High molecular weight genomic DNA (HMW gDNA) used for PacBio HiFi, Illumina and
Oxford Nanopore Technologies (ONT) sequencing was extracted from the leaf tissues using
a modified CTAB method
16
. The concentration and quality of the extracted DNA were
assessed using a NanoDrop spectrophotometer.
PacBio HiFi
HMW gDNA was sent to National Genomics Infrastructure (NGI) Sweden for library
preparation and sequencing on the PacBio Sequel II platform. We obtained 79.4 Gbp of raw
data, consisting of 4.1 million reads.
Illumina Hi-C
Leaves from 4-week old S. tuberosum cv.
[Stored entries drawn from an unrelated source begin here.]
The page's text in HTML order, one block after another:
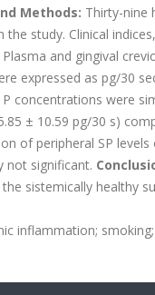
Methods: Thirty-nine
study. Clinical
and gingival
expressed as pg/30
P concentrations were
± 10.59 pg/30 s)
of peripheral SP
not significant.
sistemically healthy
inflammation;
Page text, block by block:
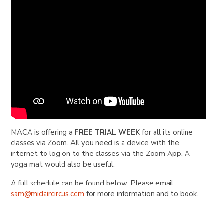
MACA is offering a FREE TRIAL WEEKfor all its online
classes via Zoom. All you need is a device with the
internet to log on to the classes via the Zoom App. A
yoga mat would also be useful.
A full schedule can be found below. Please email
sam@midaircircus.com for more information and to book.
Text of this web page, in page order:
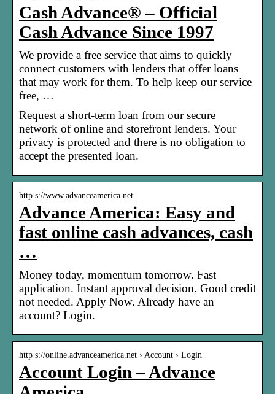
Cash Advance® – Official
Cash Advance Since 1997
We provide a free service that aims to quickly
connect customers with lenders that offer loans
that may work for them. To help keep our service
free, …
Request a short-term loan from our secure
network of online and storefront lenders. Your
privacy is protected and there is no obligation to
accept the presented loan.
http s://www.advanceamerica.net
Advance America: Easy and
fast online cash advances, cash
…
Money today, momentum tomorrow. Fast
application. Instant approval decision. Good credit
not needed. Apply Now. Already have an
account? Login.
http s://online.advanceamerica.net › Account › Login
Account Login – Advance
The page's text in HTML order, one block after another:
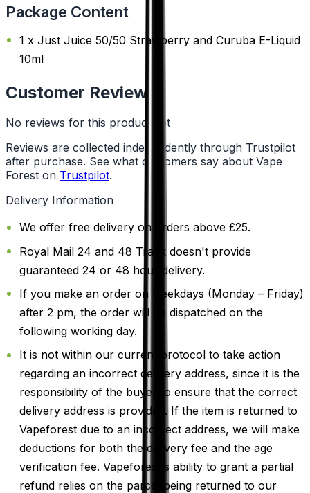
Package Content
1 x Just Juice 50/50 Strawberry and Curuba E-Liquid
10ml
Customer Reviews
No reviews for this product yet
Reviews are collected independently through Trustpilot
after purchase. See what customers say about Vape
Forest on Trustpilot.
Delivery Information
We offer free delivery on orders above £25.
Royal Mail 24 and 48 Track doesn't provide
guaranteed 24 or 48 hour delivery.
If you make an order on weekdays (Monday – Friday)
after 2 pm, the order will be dispatched on the
following working day.
It is not within our current protocol to take action
regarding an incorrect delivery address, since it is the
responsibility of the buyer to ensure that the correct
delivery address is provided. If the item is returned to
Vapeforest due to an incorrect address, we will make
deductions for both the delivery fee and the age
verification fee. Vapeforest's ability to grant a partial
refund relies on the parcel being returned to our
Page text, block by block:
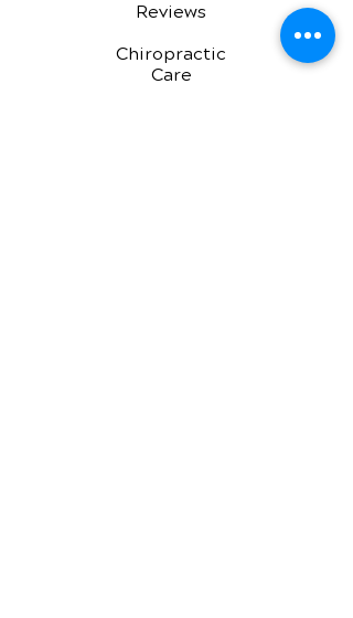
Reviews
Chiropractic
Care
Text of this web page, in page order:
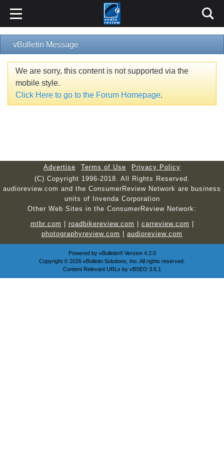
vBulletin Message
We are sorry, this content is not supported via the
mobile style.
Click Here to go to the Forum Homepage.
Advertise Terms of Use
Privacy Policy
(C) Copyright 1996-2018. All Rights Reserved.
audioreview.com and the ConsumerReview Network are business
units of Invenda Corporation
Other Web Sites in the ConsumerReview Network:
mtbr.com
roadbikereview.com carreview.com
photographyreview.com
audioreview.com
Powered by vBulletin®Version 4.2.0
Copyright © 2026 vBulletin Solutions, Inc. All rights reserved.
Content Relevant URLs by vBSEO 3.6.1
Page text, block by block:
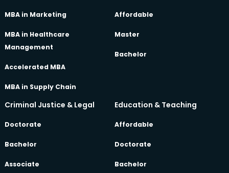
MBA in Marketing
MBA in Healthcare
Management
Accelerated MBA
MBA in Supply Chain
Affordable
Master
Bachelor
Criminal Justice & Legal
Doctorate
Bachelor
Associate
Education & Teaching
Affordable
Doctorate
Bachelor
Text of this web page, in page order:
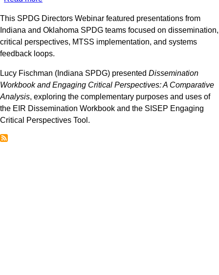
Directors
Webinar:
Dissemination,
Critical
Perspectives,
and
MTSS
Feedback
Loops
This SPDG Directors Webinar featured presentations from
Indiana and Oklahoma SPDG teams focused on dissemination,
critical perspectives, MTSS implementation, and systems
feedback loops.
Lucy Fischman (Indiana SPDG) presented Dissemination
Workbook and Engaging Critical Perspectives: A Comparative
Analysis, exploring the complementary purposes and uses of
the EIR Dissemination Workbook and the SISEP Engaging
Critical Perspectives Tool.
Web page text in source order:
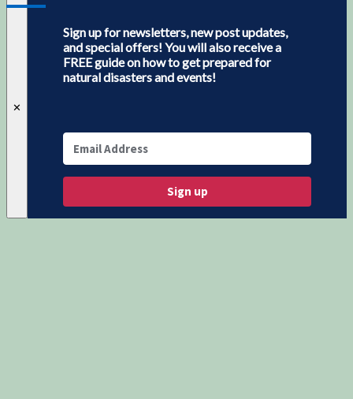
✕
Sign up for newsletters, new post updates,
and special offers! You will also receive a
FREE guide on how to get prepared for
natural disasters and events!
Sign up
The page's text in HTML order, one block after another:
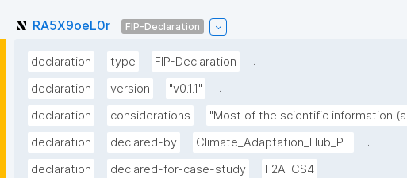
RA5X9oeL0r FIP-Declaration
declaration type FIP-Declaration
.
declaration
version "v0.1.1"
.
declaration
considerations "Most of the scientific information
declaration
declared-by Climate_Adaptation_Hub_PT
.
declaration
declared-for-case-study F2A-CS4
.
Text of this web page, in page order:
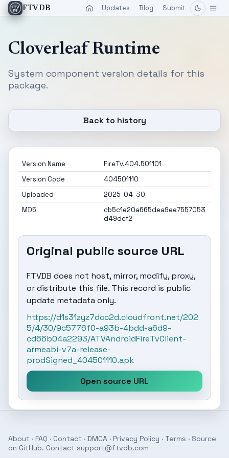
FTVDB Updates Blog Submit
Cloverleaf Runtime
System component version details for this
package.
Back to history
Version Name
FireTv.404.501101
Version Code
404501110
Uploaded
2025-04-30
MD5
cb5c1e20a665dea9ee7557053
d49dcf2
Original public source URL
FTVDB does not host, mirror, modify, proxy,
or distribute this file. This record is public
update metadata only.
https://d1s31zyz7dcc2d.cloudfront.net/202
5/4/30/9c5776f0-a93b-4bdd-a6d9-
cd66b04a2293/ATVAndroidFireTvClient-
armeabi-v7a-release-
prodSigned_404501110.apk
Open source URL
About · FAQ · Contact · DMCA · Privacy Policy · Terms · Source
on GitHub. Contact support@ftvdb.com
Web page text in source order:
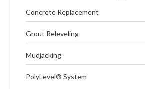
Concrete Replacement
Grout Releveling
Mudjacking
PolyLevel® System
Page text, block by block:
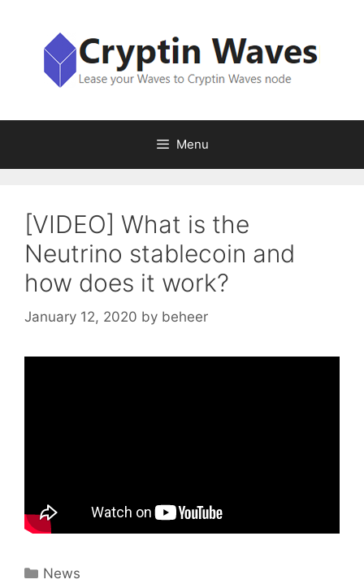
content
Menu
[VIDEO] What is the
Neutrino stablecoin and
how does it work?
January 12, 2020 by beheer
Categories
News
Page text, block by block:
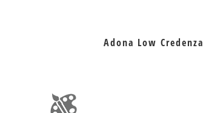
Adona Low Credenza
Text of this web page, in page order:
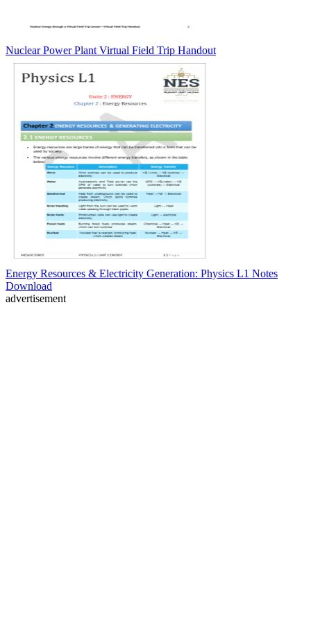
Nuclear Power Plant Virtual Field Trip Handout
Energy Resources & Electricity Generation: Physics L1 Notes
Download
advertisement

Désirée plants were collected, flash-frozen in
liquid nitrogen and ground using mortar and pestle. Hi-C library prep using the Omni-C kit
(Dovetail Genomics) and sequencing were performed on an Illumina NovaSeq 6000 platform
by NGI Sweden. Sequencing generated 2018.4 million paired-end (2 × 150 bp) reads.
ONT
The HMW gDNA was used for ONT DNA library prep using the SQK-LSK110 kit and
sequenced on a MinION using the FLO-MIN106 flow cell. Reads were basecalled using
Dorado (v0.7.2) with the model dna_r9.4.1_e8_sup@v3.3 which generated 5.8 Gbp. The
reads with methylation-related tags were converted to bedMethyl format using modkit
(v0.4.1).
Illumina short reads
Illumina short-read library was constructed from the HMW gDNA and sequenced on Illumina
NextSeq 2000 by ELIXIR Slovenia node to generate 150 bp paired-end reads. The
short-read sequencing generated approximately 138 Gbp of raw data, consisting of 460.1
million paired-end (2 × 150 bp) reads.
Genome size and heterozygosity estimation
The genome characteristics of S. tuberosum cv. Désirée, including genome size,
heterozygosity, and repeat content, were estimated using Illumina short-read data and a
k-mer based approach. A 21-mer frequency distribution was generated with Jellyfish
(v2.2.10), and the genome's key features were inferred using GenomeScope2 (v2.0). The
haploid genome size was estimated at 669.6 Mbp, with a heterozygosity rate estimated at
3.8–5.7%.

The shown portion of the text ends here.